Exercise prompt:
Quote the entries word for word. Omit the pictures.
___ Extracted entries
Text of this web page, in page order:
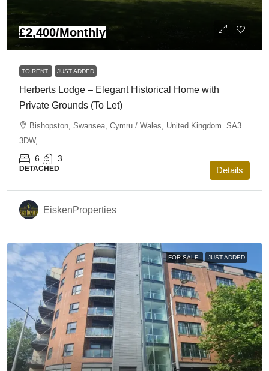
£2,400/Monthly
TO RENT JUST ADDED
Herberts Lodge – Elegant Historical Home with
Private Grounds (To Let)
Bishopston, Swansea, Cymru / Wales, United Kingdom. SA3
3DW,
6 3
DETACHED Details
EiskenProperties
FOR SALE JUST ADDED
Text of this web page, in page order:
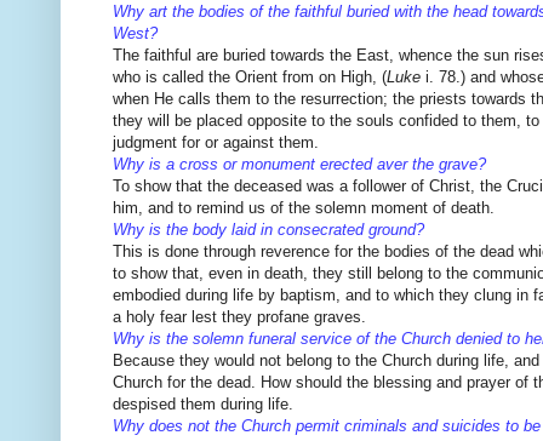
Why art the bodies of the faithful buried with the head
West?
The faithful are buried towards the East, whence the sun
who is called the Orient from on High, (Luke i. 78.) and
when He calls them to the resurrection; the priests towards
they will be placed opposite to the souls confided to them,
judgment for or against them.
Why is a cross or monument erected aver the grave?
To show that the deceased was a follower of Christ, the
him, and to remind us of the solemn moment of death.
Why is the body laid in consecrated ground?
This is done through reverence for the bodies of the dead
to show that, even in death, they still belong to the
embodied during life by baptism, and to which they clung in
a holy fear lest they profane graves.
Why is the solemn funeral service of the Church denied to
Because they would not belong to the Church during life,
Church for the dead. How should the blessing and prayer of
despised them during life.
Why does not the Church permit criminals and suicides to
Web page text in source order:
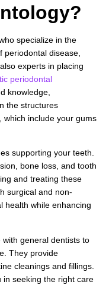
specialize in the
periodontal disease,
experts in placing
periodontal
knowledge,
the structures
include your gums
supporting your teeth.
bone loss, and tooth
and treating these
surgical and non-
health while enhancing
general dentists to
They provide
cleanings and fillings.
in seeking the right care
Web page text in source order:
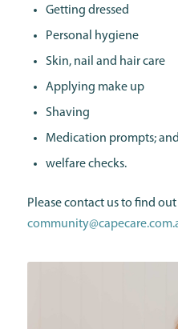
Getting dressed
Personal hygiene
Skin, nail and hair care
Applying make up
Shaving
Medication prompts; and
welfare checks.
Please contact us to find
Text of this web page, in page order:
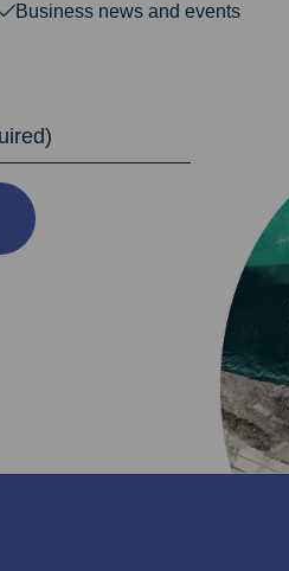
Business news and events
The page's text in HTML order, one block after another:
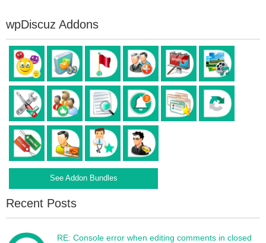
wpDiscuz Addons
See Addon Bundles
Recent Posts
RE: Console error when editing comments in closed
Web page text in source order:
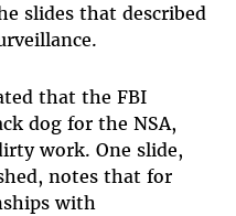
slides that described
that the FBI
dog for the NSA,
work. One slide,
notes that for
with
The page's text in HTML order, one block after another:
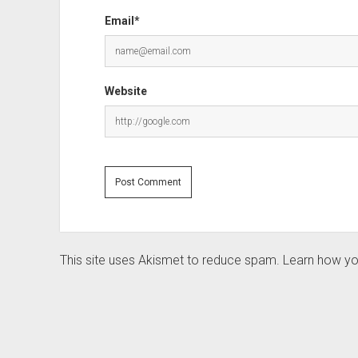
Email*
Website
This site uses Akismet to reduce spam. Learn how
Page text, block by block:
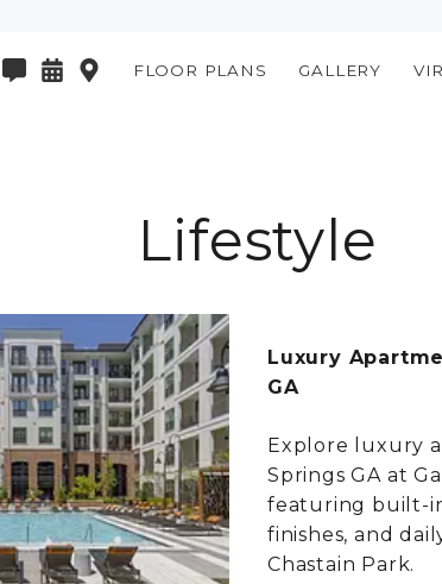
FLOOR PLANS GALLERY
Lifestyle
Luxury
GA
Explore luxury
Springs GA at
featuring built-
finishes, and
Chastain Park.
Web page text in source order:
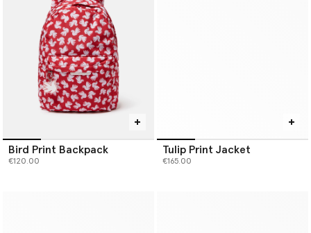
______
Solution:
Text of this web page, in page order:
£2,400/Monthly
TO RENT JUST ADDED
Herberts Lodge – Elegant Historical Home with
Private Grounds (To Let)
Bishopston, Swansea, Cymru / Wales, United Kingdom. SA3
3DW,
6 3
DETACHED Details
EiskenProperties
FOR SALE JUST ADDED
Text of this web page, in page order:
Why art the bodies of the faithful buried with the head
West?
The faithful are buried towards the East, whence the sun
who is called the Orient from on High, (Luke i. 78.) and
when He calls them to the resurrection; the priests towards
they will be placed opposite to the souls confided to them,
judgment for or against them.
Why is a cross or monument erected aver the grave?
To show that the deceased was a follower of Christ, the
him, and to remind us of the solemn moment of death.
Why is the body laid in consecrated ground?
This is done through reverence for the bodies of the dead
to show that, even in death, they still belong to the
embodied during life by baptism, and to which they clung in
a holy fear lest they profane graves.
Why is the solemn funeral service of the Church denied to
Because they would not belong to the Church during life,
Church for the dead. How should the blessing and prayer of
despised them during life.
Why does not the Church permit criminals and suicides to
Web page text in source order:
specialize in the
periodontal disease,
experts in placing
periodontal
knowledge,
the structures
include your gums
supporting your teeth.
bone loss, and tooth
and treating these
surgical and non-
health while enhancing
general dentists to
They provide
cleanings and fillings.
in seeking the right care
Web page text in source order:
Getting dressed
Personal hygiene
Skin, nail and hair care
Applying make up
Shaving
Medication prompts; and
welfare checks.
Please contact us to find
Text of this web page, in page order:
Business news and events
The page's text in HTML order, one block after another:
wpDiscuz Addons
See Addon Bundles
Recent Posts
RE: Console error when editing comments in closed
Web page text in source order:
slides that described
that the FBI
dog for the NSA,
work. One slide,
notes that for
with
The page's text in HTML order, one block after another:
Email*
Website
This site uses Akismet to reduce spam. Learn how
Page text, block by block:
FLOOR PLANS GALLERY
Lifestyle
Luxury
GA
Explore luxury
Springs GA at
featuring built-
finishes, and
Chastain Park.
Web page text in source order:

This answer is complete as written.